The Buddha said, ” The root of all suffering is attachment”. Well, shit man. What are we not attached to? We start relationships being certain they will last forever, we start a career and think, yep this is it! If you’re like me you hate change, I hate change. I hate it so much that I would rather sit in a hot dessert with no water for 10 days than have someone break up with me or get fired from a job. When I was still drinking, before I got sober, you best believe I was attached to that bottle of whiskey. However I learned really quick whatever I expected as an outcome in this life typically was not the way it went. So I had to learn a new way, a new path, and some would even say a way to liberation.

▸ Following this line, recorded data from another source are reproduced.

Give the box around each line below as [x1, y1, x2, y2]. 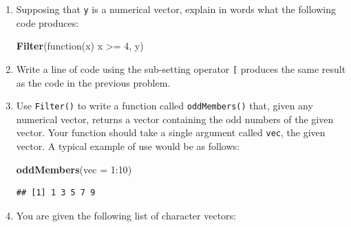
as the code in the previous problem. [16, 75, 171, 89]
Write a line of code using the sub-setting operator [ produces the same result [16, 61, 346, 76]
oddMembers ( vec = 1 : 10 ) [16, 162, 132, 176]
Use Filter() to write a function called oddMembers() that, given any [16, 98, 313, 113]
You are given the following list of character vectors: [16, 208, 236, 222]
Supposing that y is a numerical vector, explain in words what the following [16, 2, 336, 16]
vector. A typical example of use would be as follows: [16, 139, 240, 153]
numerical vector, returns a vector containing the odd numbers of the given [16, 111, 334, 126]

Howwwwww though! For me, I had to learn to stay in the moment and learn a form of acceptance I never thought I would be able to learn. Instead of kicking, screaming, or binge drinking over the fact the life didn’t turn out the way I thought it should. I learned to accept it, to maybe lean into it a little bit before immediately creating more pain for myself by holding on so hard it left rope burns on my palms. What I learned and continue to learn is when we try to control outside circumstances we will always get hurt or hurt others, it always lead to more suffering.

So maybe instead of walking around saying I am non-attached, I am non-attached and trying to convince myself I am not attached to anything. I started walking around saying, I accept. I accept life as it is right in this moment.